● Assignment
The required output is the exact run of lines in the listing below from the line holding "The participating schools [59, 71]" through the line holding "DataStar (SDSC) (42, 78)", with no pictures.

● Records to process
▬▬▬▬▬▬

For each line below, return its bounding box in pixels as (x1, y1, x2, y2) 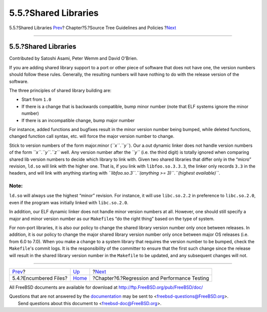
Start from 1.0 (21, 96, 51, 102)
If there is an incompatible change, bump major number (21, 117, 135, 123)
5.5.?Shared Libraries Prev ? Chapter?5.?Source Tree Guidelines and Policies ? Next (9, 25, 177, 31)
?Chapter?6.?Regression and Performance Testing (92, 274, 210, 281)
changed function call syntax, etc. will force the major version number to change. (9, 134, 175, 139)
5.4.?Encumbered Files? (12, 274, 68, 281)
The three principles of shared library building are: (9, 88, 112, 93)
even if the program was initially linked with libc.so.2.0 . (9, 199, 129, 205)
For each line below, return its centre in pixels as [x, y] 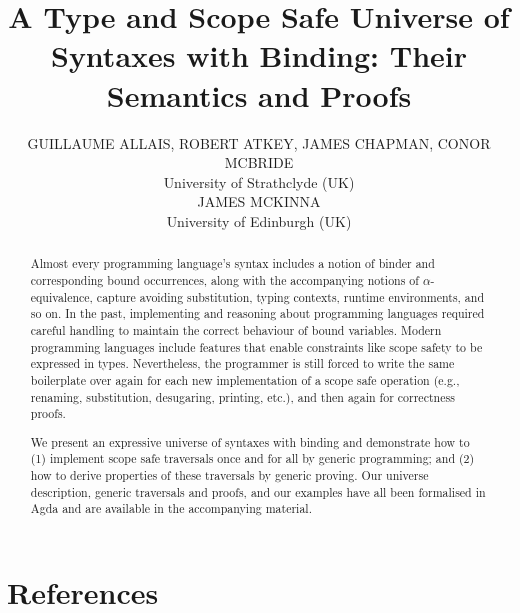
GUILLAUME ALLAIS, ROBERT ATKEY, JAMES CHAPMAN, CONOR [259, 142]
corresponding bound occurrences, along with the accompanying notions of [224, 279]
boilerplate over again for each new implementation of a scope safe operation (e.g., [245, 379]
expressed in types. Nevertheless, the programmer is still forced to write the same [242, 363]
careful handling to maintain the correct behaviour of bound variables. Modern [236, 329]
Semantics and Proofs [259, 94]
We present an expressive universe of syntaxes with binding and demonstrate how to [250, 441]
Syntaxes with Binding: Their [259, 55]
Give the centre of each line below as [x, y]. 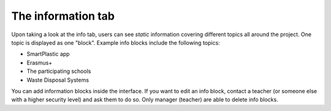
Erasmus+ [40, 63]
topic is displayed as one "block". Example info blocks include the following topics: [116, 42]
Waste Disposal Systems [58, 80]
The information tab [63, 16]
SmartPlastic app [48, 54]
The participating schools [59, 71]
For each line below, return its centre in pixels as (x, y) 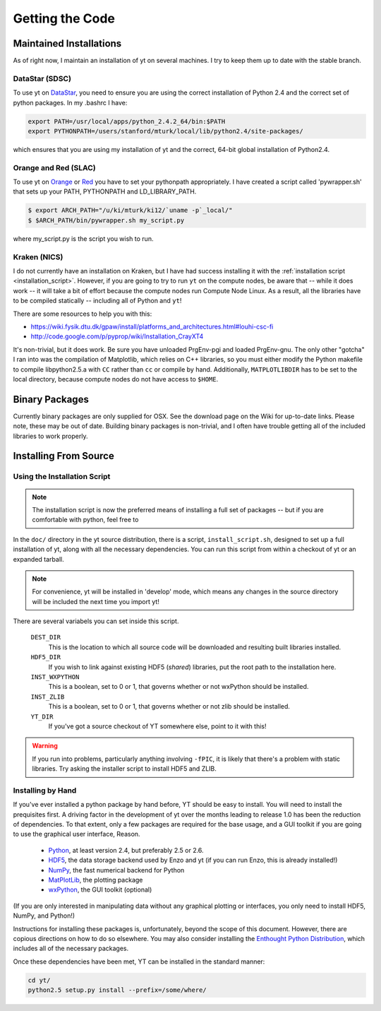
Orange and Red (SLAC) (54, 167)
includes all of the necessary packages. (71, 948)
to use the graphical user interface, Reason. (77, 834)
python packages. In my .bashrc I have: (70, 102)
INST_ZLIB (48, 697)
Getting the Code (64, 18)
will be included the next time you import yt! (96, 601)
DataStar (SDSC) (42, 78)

▬▬▬▬▬▬

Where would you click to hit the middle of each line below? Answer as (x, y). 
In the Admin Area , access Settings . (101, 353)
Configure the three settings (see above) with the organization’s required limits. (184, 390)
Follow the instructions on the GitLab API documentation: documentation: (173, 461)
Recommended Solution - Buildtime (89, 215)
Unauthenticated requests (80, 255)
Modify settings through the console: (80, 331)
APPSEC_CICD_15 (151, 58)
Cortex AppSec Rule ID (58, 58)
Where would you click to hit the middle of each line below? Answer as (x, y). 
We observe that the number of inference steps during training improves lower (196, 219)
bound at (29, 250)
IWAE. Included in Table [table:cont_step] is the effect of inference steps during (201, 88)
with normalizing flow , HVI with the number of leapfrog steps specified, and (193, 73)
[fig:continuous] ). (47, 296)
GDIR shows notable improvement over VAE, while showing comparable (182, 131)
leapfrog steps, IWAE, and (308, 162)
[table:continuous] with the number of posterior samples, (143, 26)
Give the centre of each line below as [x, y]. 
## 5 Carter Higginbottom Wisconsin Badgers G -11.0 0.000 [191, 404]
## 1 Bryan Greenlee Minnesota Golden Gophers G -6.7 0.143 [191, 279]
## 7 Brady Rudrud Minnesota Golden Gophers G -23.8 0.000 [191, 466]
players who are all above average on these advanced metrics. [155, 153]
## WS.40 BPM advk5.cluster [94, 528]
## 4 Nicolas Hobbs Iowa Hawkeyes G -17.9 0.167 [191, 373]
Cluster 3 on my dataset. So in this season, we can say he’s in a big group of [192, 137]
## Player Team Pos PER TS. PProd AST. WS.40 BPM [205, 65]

▬▬▬▬▬▬

● The completed task
The participating schools [59, 71]
For each line below, return its centre in pixels as (x, y) 
Orange and Red (SLAC) (54, 167)
includes all of the necessary packages. (71, 948)
to use the graphical user interface, Reason. (77, 834)
python packages. In my .bashrc I have: (70, 102)
INST_ZLIB (48, 697)
Getting the Code (64, 18)
will be included the next time you import yt! (96, 601)
DataStar (SDSC) (42, 78)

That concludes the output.